There is much more adoption of mobile wallet and payments in traditionally cash-focused economies. Mexico and Brazil have much higher rates of mobile wallet adoption than do the US or Canada. Existing infrastructure and entrenched consumer behaviors leave mobile wallets a solution in search of a problem in mature card markets, such as the US and Canada – according to a new report by Aite.
That said, there is new growth in in these regions, most likely driven by a combination of more POS terminals accepting contactless mobile payments and mobile wallets built into many of the newer mobile phones on the market (Figure 2).
There is a similar pattern across EMEA, where most countries have well-established card payments systems, including contactless e-purse payments for small purchases and transit payments. In fact, some countries in the Nordics are working to eliminate cash. For example, the Danish government has proposed moving toward electronic money for most transactions (Figure 3 and Figure 4).
In most cases, mobile wallet adoption in EMEA is generally not showing dramatic increases, and for the most part, adoption is less than 25%.
A notable exception is the UAE—part of this higher adoption rate could hinge on government and industry initiatives supporting contactless, cashless payments in the UAE.

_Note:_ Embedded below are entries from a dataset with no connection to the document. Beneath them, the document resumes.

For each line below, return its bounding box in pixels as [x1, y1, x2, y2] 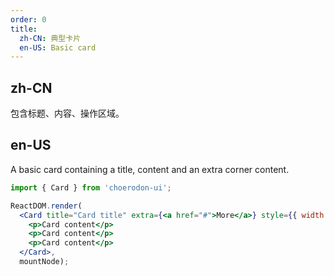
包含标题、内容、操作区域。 [10, 107, 125, 120]
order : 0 [10, 14, 47, 25]
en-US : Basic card [19, 42, 97, 53]
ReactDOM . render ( [10, 201, 83, 211]
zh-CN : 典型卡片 [19, 33, 82, 43]
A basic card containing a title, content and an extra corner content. [10, 163, 290, 175]
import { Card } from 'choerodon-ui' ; [10, 182, 172, 193]
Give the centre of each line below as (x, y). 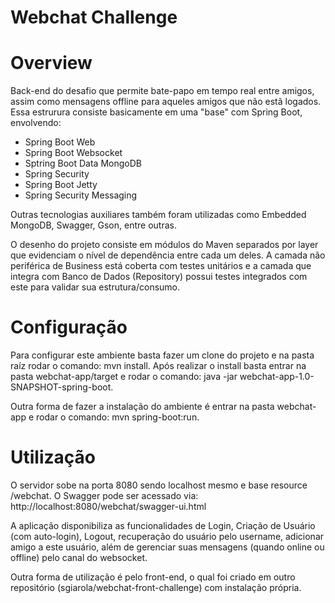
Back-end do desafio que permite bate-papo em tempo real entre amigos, (162, 91)
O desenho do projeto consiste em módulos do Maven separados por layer (164, 245)
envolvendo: (36, 123)
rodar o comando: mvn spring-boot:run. (118, 417)
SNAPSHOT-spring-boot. (62, 387)
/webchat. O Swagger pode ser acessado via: (104, 495)
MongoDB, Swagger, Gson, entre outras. (93, 225)
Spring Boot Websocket (73, 153)
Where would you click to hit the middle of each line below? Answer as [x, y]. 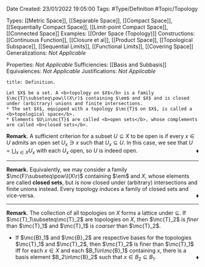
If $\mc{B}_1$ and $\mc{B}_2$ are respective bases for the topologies [103, 237]
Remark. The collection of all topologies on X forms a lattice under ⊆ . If [96, 213]
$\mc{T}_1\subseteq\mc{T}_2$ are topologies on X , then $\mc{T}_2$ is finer [103, 219]
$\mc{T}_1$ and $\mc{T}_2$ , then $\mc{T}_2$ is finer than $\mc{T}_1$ [104, 244]
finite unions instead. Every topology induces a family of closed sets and [98, 189]
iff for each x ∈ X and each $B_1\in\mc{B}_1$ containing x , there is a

The case in the Asia-Pacific is quite different, with high rates of mobile wallet adoption in India, Thailand, and Indonesia. This is likely due to a large number of mobile-based peer-to-peer payments, and because mobile devices act as the primary access to the internet for many individuals and households.
In many cases, individuals may carry multiple devices and thus have multiple wallets. As with the US and Western Europe, Singapore, Australia, and New Zealand have lower rates of adoption, primarily due to more mature card payments infrastructure and consumers’ general comfort utilizing plastic cards (Figure 5).
Mobile wallet adoption in Asia is generally much higher than in other parts of the world, especially in fast-growing economies such as India, Thailand, and Indonesia. These regions are generally leap-frogging traditional card infrastructure and usage patterns while adopting the latest and greatest technologies. These markets are also very mobile-oriented in that most people’s internet connection is through a mobile device rather than a desktop or laptop.